Westerlands and Crownlands are two countries that trade with each other and no other countries. Assume that Westerlands’ currency is pegged to Crownlands’ currency. Meanwhile, due to inflationary pressures, the central bank of Westerlands wishes to decrease the money supply. Which statement is correct – assume that initially (before conducting the monetary policy), Westerlands central bank does not have to intervene in Foreign Exchange Market:
a.

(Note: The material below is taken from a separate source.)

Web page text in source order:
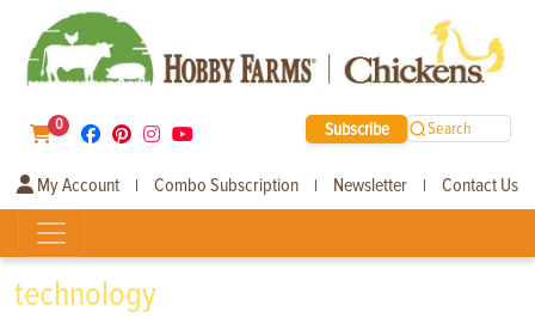
0 Subscribe Search
My Account | Combo Subscription | Newsletter | Contact Us
technology

To achieve this, Westerlands’ central bank can decrease money supply and sell its foreign reserves in foreign exchange markets.
b. Since the exchange rate is fixed, Westerlands’ central bank cannot perform this monetary policy.
c. Crownlands’ central bank can decrease its money supply in order to decrease demand for Westerlands’ currency.
d. None of the above.

Respuesta :

Answer:eat some nice food

Explanation:

Its good for ur health

The question is about the supply of money

Westerland's Central Bank can decrease the money supply and it can sell its foreign reserves in foreign exchange markets. In this way Westerland's Central Bank can decrease the money supply and selling its foreign reserves, which can help  Westerland in handling an inflationary pressure.

Therefore the correct answer to the given question is A. To achieve this, Westerlands' central bank can decrease money supply and sell its foreign reserves in foreign exchange markets.